• [WHAT THE TASK REQUIRES] Exactly as written, transcribe the lines that run from the one containing "For more on their methodology and market" to the end of the records below.
== == ==
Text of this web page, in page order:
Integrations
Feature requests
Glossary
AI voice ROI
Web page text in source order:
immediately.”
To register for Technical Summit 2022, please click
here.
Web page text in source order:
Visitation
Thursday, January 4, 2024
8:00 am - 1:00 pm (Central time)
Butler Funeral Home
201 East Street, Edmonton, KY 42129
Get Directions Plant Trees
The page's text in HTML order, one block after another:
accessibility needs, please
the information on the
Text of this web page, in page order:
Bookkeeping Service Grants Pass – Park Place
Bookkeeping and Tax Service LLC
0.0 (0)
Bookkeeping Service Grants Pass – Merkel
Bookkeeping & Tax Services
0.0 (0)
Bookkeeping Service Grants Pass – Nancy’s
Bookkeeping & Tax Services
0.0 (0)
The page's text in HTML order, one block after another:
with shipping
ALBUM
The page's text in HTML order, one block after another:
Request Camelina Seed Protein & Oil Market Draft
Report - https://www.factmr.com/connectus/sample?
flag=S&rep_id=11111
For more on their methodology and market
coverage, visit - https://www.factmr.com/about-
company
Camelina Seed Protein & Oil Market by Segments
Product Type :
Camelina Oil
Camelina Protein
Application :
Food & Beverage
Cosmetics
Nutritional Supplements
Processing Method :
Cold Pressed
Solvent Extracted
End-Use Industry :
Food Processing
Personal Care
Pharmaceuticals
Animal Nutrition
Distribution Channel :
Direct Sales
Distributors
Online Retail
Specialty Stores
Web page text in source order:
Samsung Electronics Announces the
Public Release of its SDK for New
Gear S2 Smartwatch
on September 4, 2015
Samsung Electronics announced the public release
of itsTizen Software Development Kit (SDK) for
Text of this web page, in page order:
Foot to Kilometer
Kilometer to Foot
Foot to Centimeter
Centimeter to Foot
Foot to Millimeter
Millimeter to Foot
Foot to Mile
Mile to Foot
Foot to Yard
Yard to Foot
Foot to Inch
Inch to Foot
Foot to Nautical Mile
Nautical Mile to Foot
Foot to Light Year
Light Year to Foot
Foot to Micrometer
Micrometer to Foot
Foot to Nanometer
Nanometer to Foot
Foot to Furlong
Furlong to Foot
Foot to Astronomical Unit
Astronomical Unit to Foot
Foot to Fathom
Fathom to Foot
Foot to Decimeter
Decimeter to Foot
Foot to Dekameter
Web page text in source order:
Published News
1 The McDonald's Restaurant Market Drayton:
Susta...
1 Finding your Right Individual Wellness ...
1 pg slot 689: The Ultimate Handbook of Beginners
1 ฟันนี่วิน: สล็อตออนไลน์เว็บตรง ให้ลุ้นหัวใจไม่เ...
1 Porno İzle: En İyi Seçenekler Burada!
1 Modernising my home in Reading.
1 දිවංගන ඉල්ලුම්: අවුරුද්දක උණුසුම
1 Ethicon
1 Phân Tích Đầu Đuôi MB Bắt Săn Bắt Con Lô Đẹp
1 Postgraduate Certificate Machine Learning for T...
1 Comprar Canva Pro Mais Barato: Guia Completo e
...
== == ==
• [OUTPUT FOR THIS EXERCISE]
For more on their methodology and market
coverage, visit - https://www.factmr.com/about-
company
Camelina Seed Protein & Oil Market by Segments
Product Type :
Camelina Oil
Camelina Protein
Application :
Food & Beverage
Cosmetics
Nutritional Supplements
Processing Method :
Cold Pressed
Solvent Extracted
End-Use Industry :
Food Processing
Personal Care
Pharmaceuticals
Animal Nutrition
Distribution Channel :
Direct Sales
Distributors
Online Retail
Specialty Stores
Web page text in source order:
Samsung Electronics Announces the
Public Release of its SDK for New
Gear S2 Smartwatch
on September 4, 2015
Samsung Electronics announced the public release
of itsTizen Software Development Kit (SDK) for
Text of this web page, in page order:
Foot to Kilometer
Kilometer to Foot
Foot to Centimeter
Centimeter to Foot
Foot to Millimeter
Millimeter to Foot
Foot to Mile
Mile to Foot
Foot to Yard
Yard to Foot
Foot to Inch
Inch to Foot
Foot to Nautical Mile
Nautical Mile to Foot
Foot to Light Year
Light Year to Foot
Foot to Micrometer
Micrometer to Foot
Foot to Nanometer
Nanometer to Foot
Foot to Furlong
Furlong to Foot
Foot to Astronomical Unit
Astronomical Unit to Foot
Foot to Fathom
Fathom to Foot
Foot to Decimeter
Decimeter to Foot
Foot to Dekameter
Web page text in source order:
Published News
1 The McDonald's Restaurant Market Drayton:
Susta...
1 Finding your Right Individual Wellness ...
1 pg slot 689: The Ultimate Handbook of Beginners
1 ฟันนี่วิน: สล็อตออนไลน์เว็บตรง ให้ลุ้นหัวใจไม่เ...
1 Porno İzle: En İyi Seçenekler Burada!
1 Modernising my home in Reading.
1 දිවංගන ඉල්ලුම්: අවුරුද්දක උණුසුම
1 Ethicon
1 Phân Tích Đầu Đuôi MB Bắt Săn Bắt Con Lô Đẹp
1 Postgraduate Certificate Machine Learning for T...
1 Comprar Canva Pro Mais Barato: Guia Completo e
...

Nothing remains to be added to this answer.